Comment by practal

Gödel's incompleteness theorem tells you why it is a good idea to separate semantics (notion of truth) from syntax (reasoning). Because some things are true, although you cannot prove that they are.

Some people now put forward from this the idea that for the natural numbers we know, it is NOT either true or false if for example the twin prime conjecture holds. That is nonsense. It is just that our methods of proof are strictly weaker than our notion of truth is.

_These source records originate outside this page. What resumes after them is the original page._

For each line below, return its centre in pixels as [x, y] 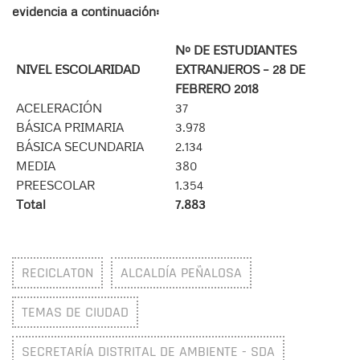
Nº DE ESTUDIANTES [235, 49]
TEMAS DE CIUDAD [75, 312]
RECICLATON [57, 272]
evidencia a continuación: [86, 11]
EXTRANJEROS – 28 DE [240, 69]
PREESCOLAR [55, 184]
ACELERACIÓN [59, 107]
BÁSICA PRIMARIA [70, 127]
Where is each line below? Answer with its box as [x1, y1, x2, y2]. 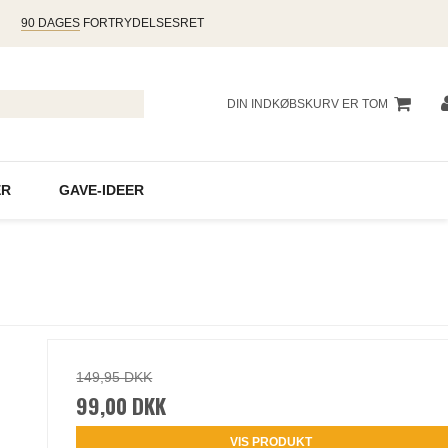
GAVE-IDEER [58, 182, 144, 199]
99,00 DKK [76, 390, 167, 422]
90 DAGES [20, 16, 80, 30]
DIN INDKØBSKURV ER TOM [227, 96, 388, 111]
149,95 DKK [76, 369, 153, 386]
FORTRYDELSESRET [79, 16, 204, 30]

That this is so is not even surprising! It is a fact of life that what is true is not necessarily what you can prove to be true. Innocent people imprisoned are an example of that. Guilty people going free another. What is maybe surprising is that what is true in what we perceive as the "real world" is also true in mathematics, which we imagine to be an "ideal realm". But mathematics is ALSO part of the "real world"; if you understand this, it is not so surprising. Yes, I am a platonist, and I think that everybody who isn't is just plain wrong and confused.

Intensional functions are just a special case of extensional functions. Where extensional functions are defined on mathematical objects, intensional functions are extensional functions defined on representations of mathematical objects (which are also mathematical objects, by the way), but pretend to be acting on the mathematical objects themselves, not their representations. That is really all there is to it, it is not a deep philosophical mystery. To do so can of course be very useful!